The metaphor of Bridges the otter "getting at" what's good in an "urchin" who can be "hard to approach, but with a chewy center" needs to be spelled out, the "object" theme explored through Fugue's stitching practice on plushies, and the "precision" aspect of his OCD should be a logical factor in why he eventually refuses to "let God sort them out" even when Atlan tells him to do so. Klein being responsible for someone losing an arm makes his story a great complement to Rakim's, just as being queer religious immigrants connects Rakim to Mano. Mandrake also needs an "origin" chapter, where I talk more about his spiritual, family and professional struggles, and describe his resulting humanizing approach to logotherapy. I need to talk about him being a Jewish otter, thus refusing to eat shellfish - the favorite food of otters! - even though he's a homosexual, to emphasize the ironic frequency of the opposite leeway/strictness interpretations, plus gay history with therapy. Diaz is important because what happens to him through Boko is the "dark" version of what happens to Rakim through Ogun.

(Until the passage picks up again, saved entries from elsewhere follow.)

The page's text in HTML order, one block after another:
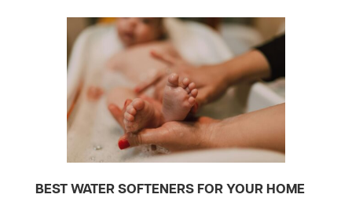
BEST WATER SOFTENERS FOR YOUR HOME
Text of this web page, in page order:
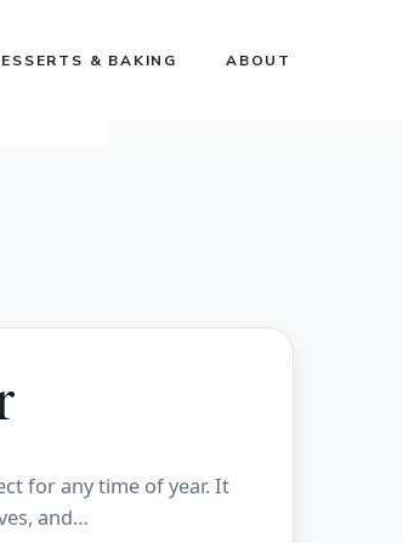
& BAKING ABOUT
for any time of year. It
and…
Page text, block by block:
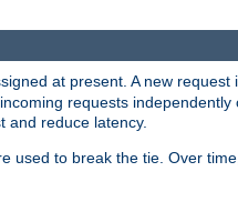
at present. A new request
requests independently
and reduce latency.
used to break the tie. Over
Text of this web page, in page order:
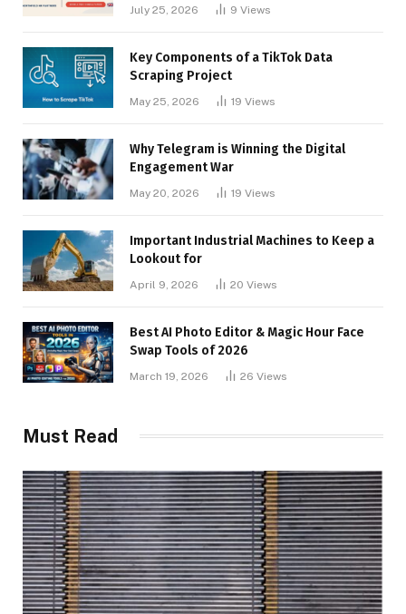
July 25, 2026 9 Views
Key Components of a TikTok Data
Scraping Project
May 25, 2026 19 Views
Why Telegram is Winning the Digital
Engagement War
May 20, 2026 19 Views
Important Industrial Machines to Keep a
Lookout for
April 9, 2026 20 Views
Best AI Photo Editor & Magic Hour Face
Swap Tools of 2026
March 19, 2026 26 Views
Must Read
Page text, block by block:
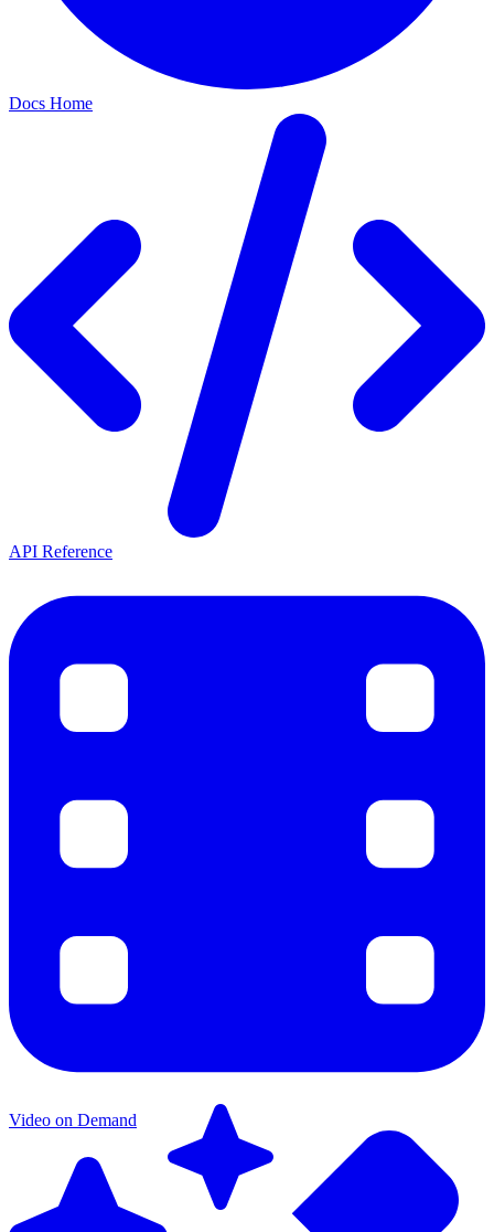
Docs Home
API Reference
Video on Demand

I need to actually talk about what's similar but very different between Fishism and candomble! Or the opportunity to have Klein fight the Fishist lobster is practically wasted, beyond a more cursory stab at determinism. And yes, the red fish Betta from Flame War is the same one who attacks Soma in Before A Fall. She starts out as a 'good' or at least neutral character, deliberately to become a villain in the second half, to show how becoming deeply embittered can take someone from passionate activist to rampaging sociopath without really noticing where the shift is happening to you. I don't want the Fishists - I didn't include that as the name but that will definitely be it - to come across as random nutjobs, since on some level I'm comparing every religion at its inception to them. I want them to come across as legitimately pissed off, but not really knowing what to do about it, so latching on to something that comes along that tells them what that could be, even if it might be "questionable," because all belief has to negotiate to which extent that compromise is acceptable or not.
What if you were alive at a time when someone was trying to make a religion based on the words of an atheist you loved, but to turn it into a religion of violence against their enemies? You'd probably try to stop them, wouldn't you?